This lesson goes over how to create an HTML element and add it to our document. We do this by creating an element with document.createElement. Once we have the element created, we can use document.appendChild to add our element to our HTML.

We then go over how to connect our JavaScript to a button's onclick event.

Instructor: [00:00] Here we have an HTML page with a list of movies. To add a movie to this list, first we need to create the list element in our JavaScript, so const UncutGems=document.createElement(). createElement takes a string, and this string is the type of element that we're creating. In this case, we want to create a list item element.

[00:32] Next, we need to set the text content to what we want. In this case, we want "Uncut Gems." Just because we have created this element in our JavaScript does not mean that it has been added to our HTML. The first thing we need to do is get a reference to this unordered list element. Now that we have a reference, we can call movies.appendChild(uncutGems).

[01:19] Let's hop over to our browser. Before we reload, we just have "Peanut Butter Falcon" and "Knives Out" because that's what was in our HTML. When we reload, the page is going to load, and our JavaScript is going to run, and it will add a third element called "Uncut Gems."

[01:38] It would be nice to have this code run when the user clicks a button rather than running automatically. Let's add a button called addUncutGems. We need to create a function called addMovie(). It's going to be an arrow function. Next, we're going to move this functionality up into our function.
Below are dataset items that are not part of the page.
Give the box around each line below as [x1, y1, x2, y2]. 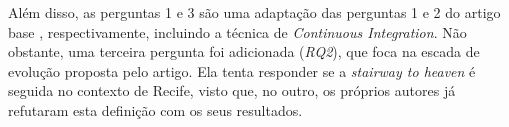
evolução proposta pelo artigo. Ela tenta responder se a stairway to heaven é [8, 60, 476, 81]
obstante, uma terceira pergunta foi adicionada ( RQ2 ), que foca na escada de [8, 41, 480, 62]
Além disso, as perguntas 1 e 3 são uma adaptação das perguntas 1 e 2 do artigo [8, 2, 501, 22]
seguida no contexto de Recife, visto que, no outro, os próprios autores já [8, 80, 456, 101]
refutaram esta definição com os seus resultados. [8, 99, 303, 120]
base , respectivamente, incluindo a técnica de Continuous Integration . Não [8, 21, 467, 42]
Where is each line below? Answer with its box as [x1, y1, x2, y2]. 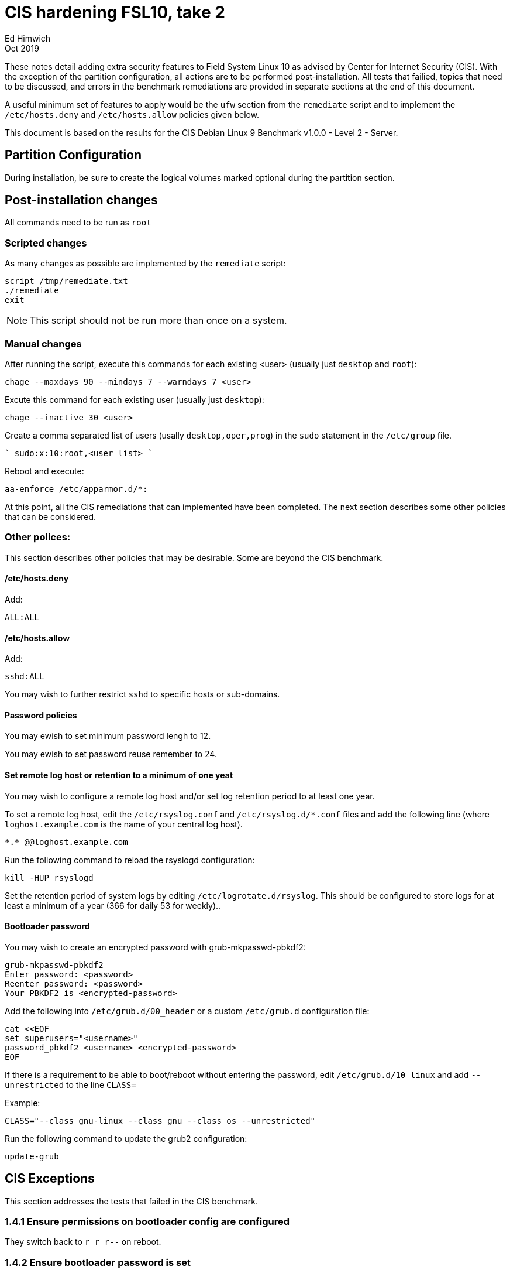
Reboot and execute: [5, 466, 84, 476]
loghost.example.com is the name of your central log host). [5, 819, 243, 829]
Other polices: [5, 531, 71, 543]
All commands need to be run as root [5, 217, 151, 228]
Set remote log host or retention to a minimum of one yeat [5, 769, 233, 780]
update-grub [5, 1151, 59, 1161]
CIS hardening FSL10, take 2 [5, 2, 225, 22]
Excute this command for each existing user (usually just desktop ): [5, 394, 264, 405]

[02:07] Now we need to connect this function to this HTML element. The way we can do that is we can use the elements on event handlers. One of the events that elements handle by default is onclick, which we can assign, addMovie, to when a user clicks this button.

[02:31] When we go to our browser, we now have this addUncutGems button and when we click, a list element is created for us. You can assign the onclick handler in your JavaScript directly. If we remove onclick from our HTML element, and we grab a reference to our button, so document.querySelector('button'), now that we have a reference to our button, we can go button.onclick = "addMovie()".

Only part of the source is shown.